Laurent Hasson edited this page Jun 22, 2022 · 1 revision

<-- View Columns

Standard Use Case

When defining a view, one of the most powerful, and most often used, concept is that of aggregates. This is especially important for analytical workloads. The simplest example is to think about an Orders table containing customer orders. A typical design is to have a date, a total amount and a customer id for example. In practice, there would be of course additional fields such as the store where the purchase occurred, and a way to list the individual items purchased. But for the purpose of this example, let's just simplify to look at a main orders table.

orderRefnum dt amt
111 2022-04-05 100.00
112 2022-04-08 150.00
113 2022-04-10 126.00
114 2022-04-16 98.00
115 2022-04-20 300.00
222 2022-05-09 175.00
223 2022-05-10 300.00
224 2022-05-23 265.00

A common task is to use aggregates to simply get the number of orders, total sales and average order amt per month.

select date_trunc('month', dt)::DATE, count(*), sum(amt), avg(amt)
  from Orders
 group by 1 
 order by 1

This will return 2 rows, one per month:

m count sum avg
2022-04 5 774.00 154.80
2022-05 3 740.00 246.67

Aggregate Vs. Window functions

Postgres has a nice write-up here https://www.postgresql.org/docs/current/tutorial-window.html explaining this difference. In very simplistic ways, aggregates group multiple rows together as one final row, whereas window functions take values from multiple rows but flattens those values for every original row.

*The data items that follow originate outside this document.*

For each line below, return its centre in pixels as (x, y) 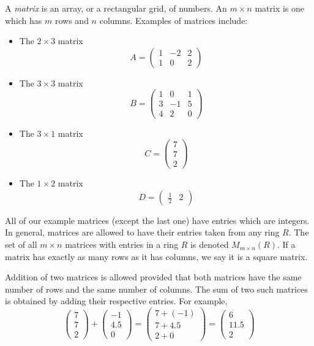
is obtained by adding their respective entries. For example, (116, 301)
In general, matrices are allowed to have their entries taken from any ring (142, 232)
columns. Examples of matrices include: (174, 20)
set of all (21, 244)
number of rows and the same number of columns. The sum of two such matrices (156, 289)
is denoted (210, 244)
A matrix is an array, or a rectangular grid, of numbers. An (116, 8)
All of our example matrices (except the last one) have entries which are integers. (157, 220)
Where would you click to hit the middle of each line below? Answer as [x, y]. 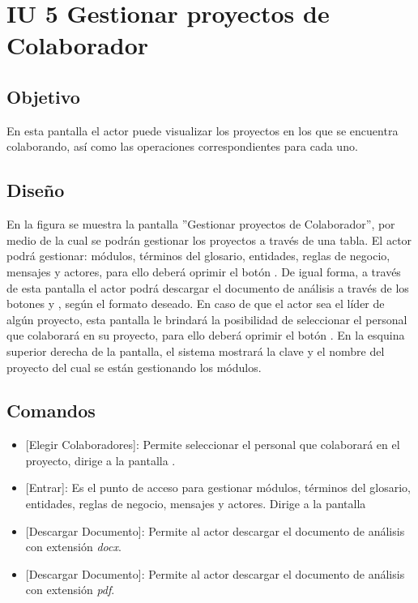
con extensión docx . [73, 547]
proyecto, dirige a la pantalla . [100, 460]
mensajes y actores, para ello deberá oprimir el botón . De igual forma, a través [204, 271]
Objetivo [43, 96]
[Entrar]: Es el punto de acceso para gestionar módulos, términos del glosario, [218, 488]
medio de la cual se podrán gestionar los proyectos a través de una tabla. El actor [209, 239]
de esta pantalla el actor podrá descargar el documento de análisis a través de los [208, 287]
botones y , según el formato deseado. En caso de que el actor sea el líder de [196, 304]

If you use a window function, it is as if the calculation happened separately and is then added to every row. Contrary to the first "aggregate" example above, let's say we want to be able to see all orders along with the monthly amount average:

select orderRefnum, dt, amt
     , avg(amt) over(partition by date_trunc('month', dt)) month_avg
  from Orders
 order by 2

There is no group by and logically, it's replaced by the "partition by" clause. The results are as follows:

orderRefnum dt amt month_avg
111 2022-04-05 100.00 154.80
112 2022-04-08 150.00 154.80
113 2022-04-10 126.00 154.80
114 2022-04-16 98.00 154.80
115 2022-04-20 300.00 154.80
222 2022-05-09 175.00 246.67
223 2022-05-10 300.00 246.67
224 2022-05-23 265.00 246.67

Tilda Syntax

With Tilda views, you can use aggregate/window functions in simple and powerful ways:

// An aggregate view column
{ "sameAs":"someSchema.SomeTable.someColumnInt" 
 ,"name": "someColumnIntX"
 ,"description":"ColumnInt X blah blah blah"
 ,"aggregate": "SUM"|"AVG"|"MIN"|"FIRST"|"MAX"|"LAST"
              |"DEV"|"VAR"|"COUNT"|"ARRAY"|"ARRAYCAT"
              |"ROW_NUMBER"|"RANK"|"PERCENT_RANK"
              |"LEAD"|"LAG"|"NTH_VALUE"
 ,"orderBy":["col1","col2"]
 ,"partitionBy":["col3","col4"]
 ,"range": "((UNBOUNDED|\\d+|CURRENT)\\s+(PRECEDING|FOLLOWING|ROW))\\s+AND\\s+((UNBOUNDED|\\d+|CURRENT)\\s+(PRECEDING|FOLLOWING|ROW))"
 ,"distinct": true|false
 ,"filter": "\"colA\" > 10"
}

Aggregate and Window functions have been unified syntactically. The way "lag" or "max" are defined is the same, but semantically, they are quite different. In Tilda, a function is interpreted as an aggregates or a window by the following conventions:

  • The functions SUM, AVG, MIN, FIRST, MAX, LAST, DEV, VAR, COUNT, ARRAY and ARRAYCAT are by default normal aggregates.
  • The functions ROW_NUMBER, RANK, PERCENT_RANK, LEAD, LAG and NTH_VALUE are always window functions and will require "partitionBy" to be specified, and optionally, "range".
  • If you specify the "partitionBy" attribute, the function used will always be so as a window function.
  • If you specify the "partitionBy" attribute, the "range" attribute is optional and obviously, you cannot specify a range without a partition.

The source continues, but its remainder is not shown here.